▼

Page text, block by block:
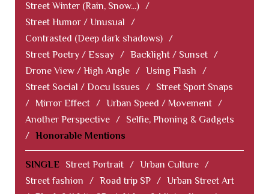
Street Winter (Rain, Snow...) /
Street Humor / Unusual
/
Contrasted (Deep dark shadows) /
Street Poetry / Essay / Backlight / Sunset /
Drone View / High Angle / Using Flash
/
Street Social / Docu Issues
/
Street Sport Snaps
/
Mirror Effect / Urban Speed / Movement /
Another Perspective /
Selfie, Phoning & Gadgets
/ Honorable Mentions
SINGLE Street Portrait / Urban Culture /
Street fashion
/ Road trip SP / Urban Street Art
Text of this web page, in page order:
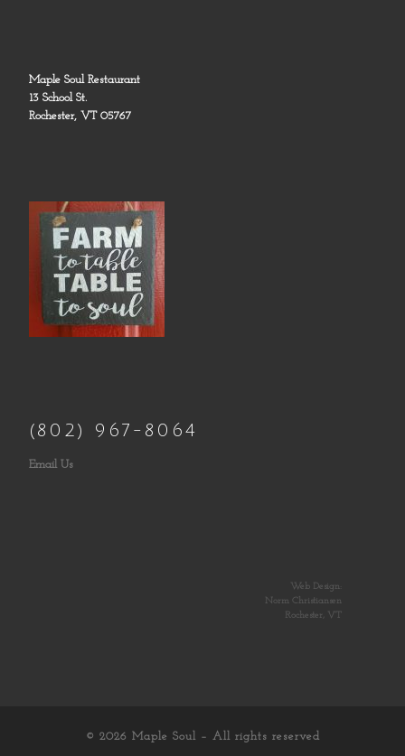
Maple Soul Restaurant
13 School St.
Rochester, VT 05767
(802) 967-8064
Email Us
Web Design:
Norm Christiansen
Rochester, VT
© 2026 Maple Soul – All rights reserved
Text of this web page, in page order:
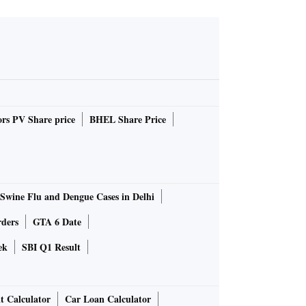
PV Share price
BHEL Share Price
Swine Flu and Dengue Cases in Delhi
GTA 6 Date
SBI Q1 Result
Calculator Car Loan Calculator
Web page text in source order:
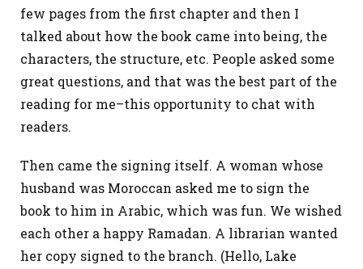
few pages from the first chapter and then I
talked about how the book came into being, the
characters, the structure, etc. People asked some
great questions, and that was the best part of the
reading for me–this opportunity to chat with
readers.
Then came the signing itself. A woman whose
husband was Moroccan asked me to sign the
book to him in Arabic, which was fun. We wished
each other a happy Ramadan. A librarian wanted
her copy signed to the branch. (Hello, Lake
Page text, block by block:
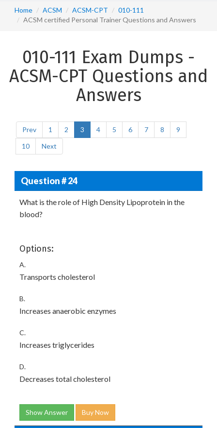
Home ACSM ACSM-CPT
010-111
ACSM certified Personal Trainer Questions and Answers
010-111 Exam Dumps -
ACSM-CPT Questions and
Answers
Prev 1 2 3 4 5 6 7 8
9
10
Next
Question # 24
What is the role of High Density Lipoprotein in the
blood?
Options:
A.
Transports cholesterol
B.
Increases anaerobic enzymes
C.
Increases triglycerides
D.
Decreases total cholesterol
Show Answer Buy Now
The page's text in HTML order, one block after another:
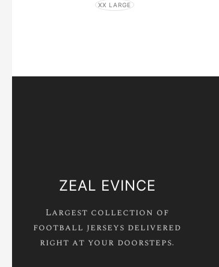
XX LARGE
ZEAL EVINCE
Largest collection of
football jerseys delivered
right at your doorsteps.
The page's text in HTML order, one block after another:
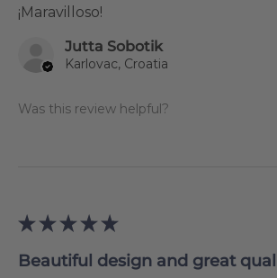
¡Maravilloso!
Jutta Sobotik
Karlovac, Croatia
Was this review helpful?
★ ★ ★ ★ ★
Beautiful design and great
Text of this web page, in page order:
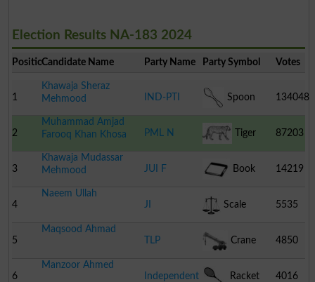
Election Results NA-183 2024
PositionCandidate Name Party Name Party Symbol Votes
1
Khawaja Sheraz
Mehmood
IND-PTI Spoon 134048
2
Muhammad Amjad
Farooq Khan Khosa
PML N Tiger 87203
3
Khawaja Mudassar
Mehmood
JUI F Book 14219
4
Naeem Ullah
JI
Scale 5535
5
Maqsood Ahmad
TLP
Crane 4850
6
Manzoor Ahmed
Independent
Racket 4016
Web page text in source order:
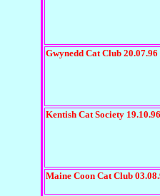
Gwynedd Cat Club 20.07.96
Kentish Cat Society 19.10.96
Maine Coon Cat Club
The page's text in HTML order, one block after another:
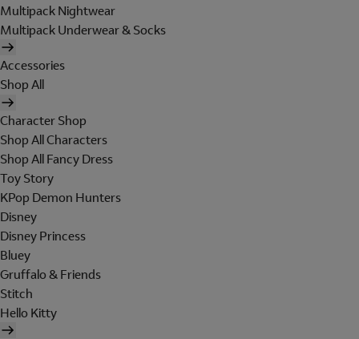
Multipack Nightwear
Multipack Underwear & Socks
Accessories
Shop All
Character Shop
Shop All Characters
Shop All Fancy Dress
Toy Story
KPop Demon Hunters
Disney
Disney Princess
Bluey
Gruffalo & Friends
Stitch
Hello Kitty
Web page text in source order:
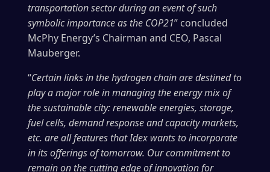
transportation sector during an event of such
symbolic importance as the COP21” concluded
McPhy Energy’s Chairman and CEO, Pascal
Mauberger.
“Certain links in the hydrogen chain are destined to
play a major role in managing the energy mix of
the sustainable city: renewable energies, storage,
fuel cells, demand response and capacity markets,
etc. are all features that Idex wants to incorporate
in its offerings of tomorrow. Our commitment to
remain on the cutting edge of innovation for
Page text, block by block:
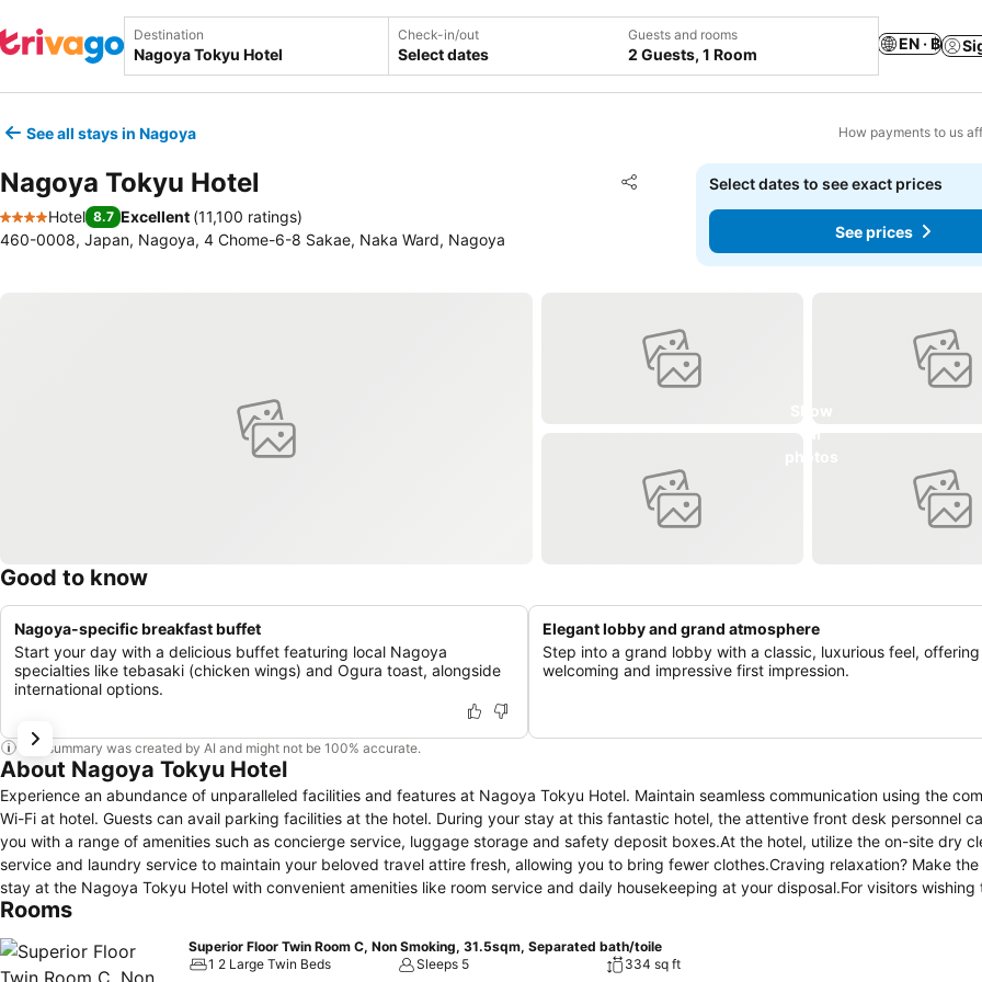
Destination Check-in/out
Select dates
Guests and rooms
2 Guests, 1 Room
EN · ฿
See all stays in Nagoya How payments to us
Nagoya Tokyu Hotel Share
Add to favorites
4 Stars
Hotel 8.7 Excellent (11,100 ratings)
460-0008, Japan, Nagoya, 4 Chome-6-8 Sakae, Naka Ward, Nagoya
Select dates to see exact prices
See prices
Good to know
Nagoya-specific breakfast buffet
Start your day with a delicious buffet featuring local Nagoya
specialties like tebasaki (chicken wings) and Ogura toast, alongside
international options.
Elegant lobby and grand atmosphere
Step into a grand lobby with a classic, luxurious feel, offering
welcoming and impressive first impression.
This summary was created by AI and might not be 100% accurate.
About Nagoya Tokyu Hotel
Experience an abundance of unparalleled facilities and features at Nagoya Tokyu Hotel. Maintain seamless communication using the
Wi-Fi at hotel. Guests can avail parking facilities at the hotel. During your stay at this fantastic hotel, the attentive front desk personnel
you with a range of amenities such as concierge service, luggage storage and safety deposit boxes.At the hotel, utilize the on-site dry
service and laundry service to maintain your beloved travel attire fresh, allowing you to bring fewer clothes.Craving relaxation? Make
stay at the Nagoya Tokyu Hotel with convenient amenities like room service and daily housekeeping at your disposal.For visitors wishing
designated smoking zones can be found.At Nagoya Tokyu Hotel, every guestroom is provided with convenient amenities and fittings to
conditioning for your convenience.Certain rooms boast in-room amusement features such as daily newspaper, television, in-room video
Rooms
Superior Floor Twin Room C, Non Smoking, 31.5sqm, Separated bath/toile
1 2 Large Twin Beds
Sleeps 5 334 sq ft
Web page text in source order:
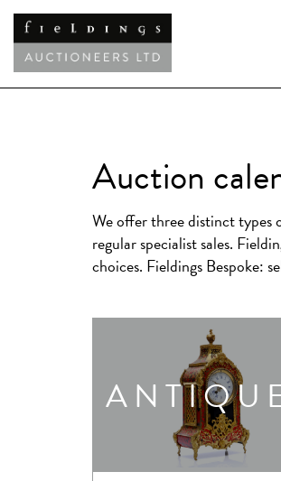
Auction
We offer three distinct types
regular specialist sales.
choices. Fieldings Bespoke:
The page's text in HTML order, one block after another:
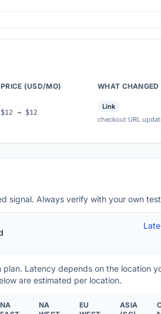
PRICE (USD/MO) WHAT CHANGED
$12 → $12
Link
checkout URL
signal. Always verify with your own
plan. Latency depends on the location
are estimated per location.
NA
NA
EU
ASIA
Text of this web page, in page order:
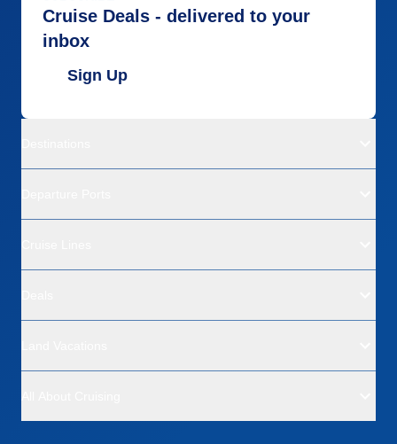
Cruise Deals - delivered to your
inbox
Sign Up
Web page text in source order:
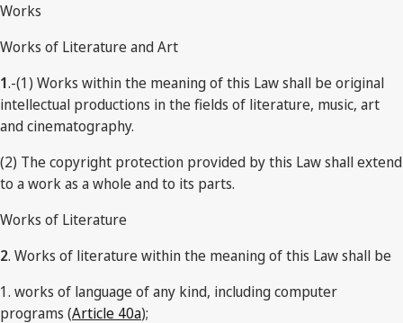
Works
Works of Literature and Art
1.-(1) Works within the meaning of this Law shall be original
intellectual productions in the fields of literature, music, art
and cinematography.
(2) The copyright protection provided by this Law shall extend
to a work as a whole and to its parts.
Works of Literature
2. Works of literature within the meaning of this Law shall be
1. works of language of any kind, including computer
programs (Article 40a);
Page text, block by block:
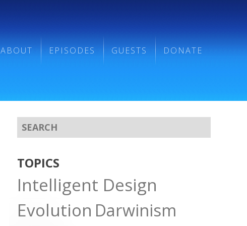
ABOUT EPISODES GUESTS DONATE
TOPICS
Intelligent Design
Evolution Darwinism
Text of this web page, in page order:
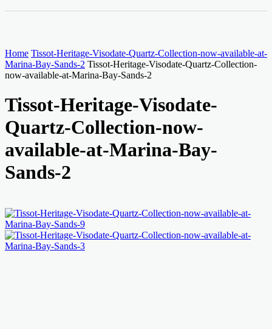
Home Tissot-Heritage-Visodate-Quartz-Collection-now-available-at-
Marina-Bay-Sands-2 Tissot-Heritage-Visodate-Quartz-Collection-
now-available-at-Marina-Bay-Sands-2
Tissot-Heritage-Visodate-
Quartz-Collection-now-
available-at-Marina-Bay-
Sands-2
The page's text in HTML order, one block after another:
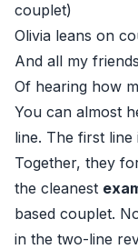
couplet)
Olivia leans on
And all my
Of hearing how
You can almost
line. The first line
Together, they
the cleanest
based couplet.
in the two-line
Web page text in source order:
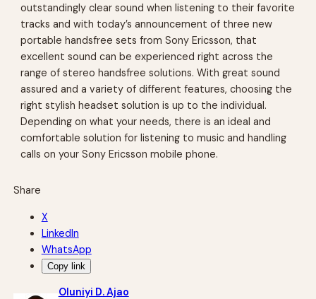
outstandingly clear sound when listening to their favorite
tracks and with today’s announcement of three new
portable handsfree sets from Sony Ericsson, that
excellent sound can be experienced right across the
range of stereo handsfree solutions. With great sound
assured and a variety of different features, choosing the
right stylish headset solution is up to the individual.
Depending on what your needs, there is an ideal and
comfortable solution for listening to music and handling
calls on your Sony Ericsson mobile phone.
Share
X
LinkedIn
WhatsApp
Copy link
Oluniyi D. Ajao
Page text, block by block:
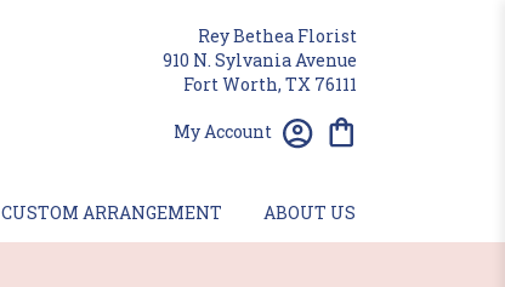
Rey Bethea Florist
910 N. Sylvania Avenue
Fort Worth, TX 76111
My Account
CUSTOM ARRANGEMENT ABOUT US
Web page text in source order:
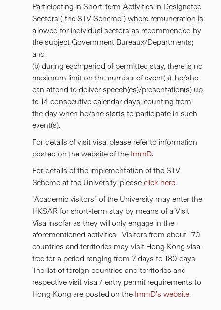
Participating in Short-term Activities in Designated
Sectors (“the STV Scheme”) where remuneration is
allowed for individual sectors as recommended by
the subject Government Bureaux/Departments;
and
(b) during each period of permitted stay, there is no
maximum limit on the number of event(s), he/she
can attend to deliver speech(es)/presentation(s) up
to 14 consecutive calendar days, counting from
the day when he/she starts to participate in such
event(s).
For details of visit visa, please refer to information
posted on the website of the ImmD.
For details of the implementation of the STV
Scheme at the University, please click here.
"Academic visitors" of the University may enter the
HKSAR for short-term stay by means of a Visit
Visa insofar as they will only engage in the
aforementioned activities. Visitors from about 170
countries and territories may visit Hong Kong visa-
free for a period ranging from 7 days to 180 days.
The list of foreign countries and territories and
respective visit visa / entry permit requirements to
Hong Kong are posted on the ImmD’s website.
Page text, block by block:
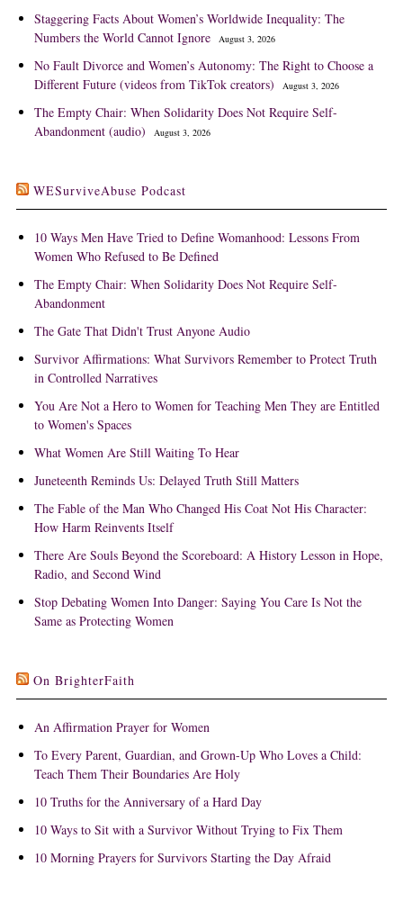
Staggering Facts About Women’s Worldwide Inequality: The
Numbers the World Cannot Ignore
August 3, 2026
No Fault Divorce and Women’s Autonomy: The Right to Choose a
Different Future (videos from TikTok creators)
August 3, 2026
The Empty Chair: When Solidarity Does Not Require Self-
Abandonment (audio)
August 3, 2026
WESurviveAbuse Podcast
10 Ways Men Have Tried to Define Womanhood: Lessons From
Women Who Refused to Be Defined
The Empty Chair: When Solidarity Does Not Require Self-
Abandonment
The Gate That Didn't Trust Anyone Audio
Survivor Affirmations: What Survivors Remember to Protect Truth
in Controlled Narratives
You Are Not a Hero to Women for Teaching Men They are Entitled
to Women's Spaces
What Women Are Still Waiting To Hear
Juneteenth Reminds Us: Delayed Truth Still Matters
The Fable of the Man Who Changed His Coat Not His Character:
How Harm Reinvents Itself
There Are Souls Beyond the Scoreboard: A History Lesson in Hope,
Radio, and Second Wind
Stop Debating Women Into Danger: Saying You Care Is Not the
Same as Protecting Women
On BrighterFaith
An Affirmation Prayer for Women
To Every Parent, Guardian, and Grown-Up Who Loves a Child:
Teach Them Their Boundaries Are Holy
10 Truths for the Anniversary of a Hard Day
10 Ways to Sit with a Survivor Without Trying to Fix Them
10 Morning Prayers for Survivors Starting the Day Afraid
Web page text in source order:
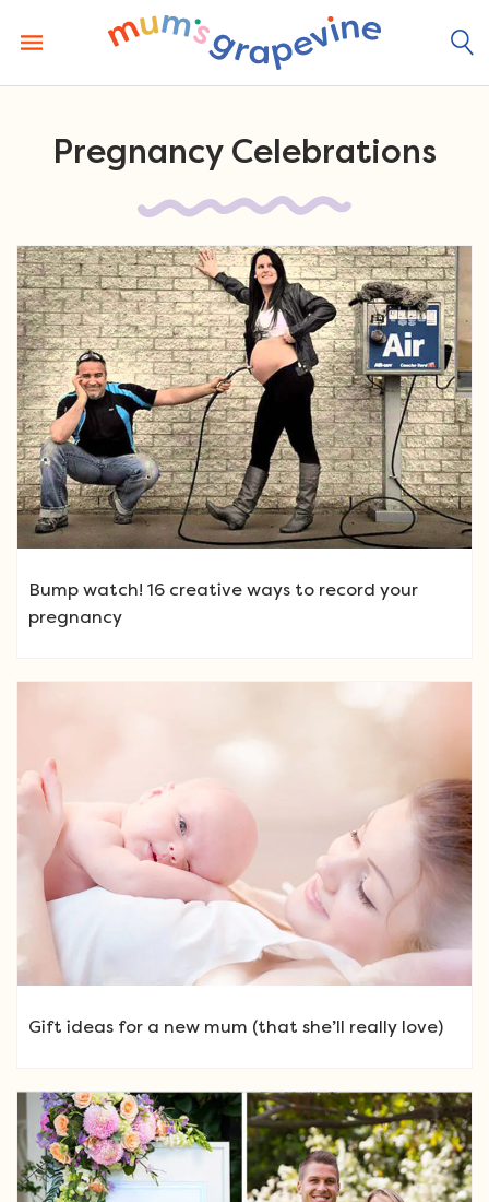
content
Pregnancy Celebrations
Bump watch! 16 creative ways to record your
pregnancy
Gift ideas for a new mum (that she’ll really love)
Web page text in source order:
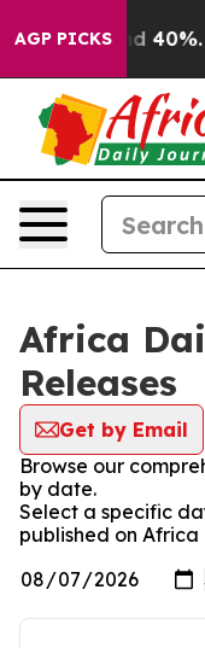
AGP PICKS
Around 40%.
Africa
Releases
Get by Email
Browse our
by date.
Select a specific
published on
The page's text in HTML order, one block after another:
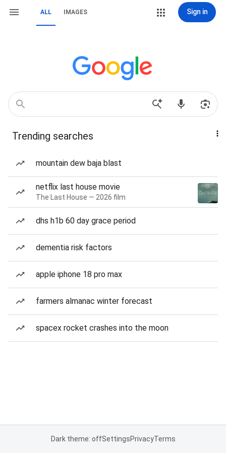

▲

Each line carrying the string "period" should be copied out from the entries.

(b) during each period of permitted stay, there is no
free for a period ranging from 7 days to 180 days.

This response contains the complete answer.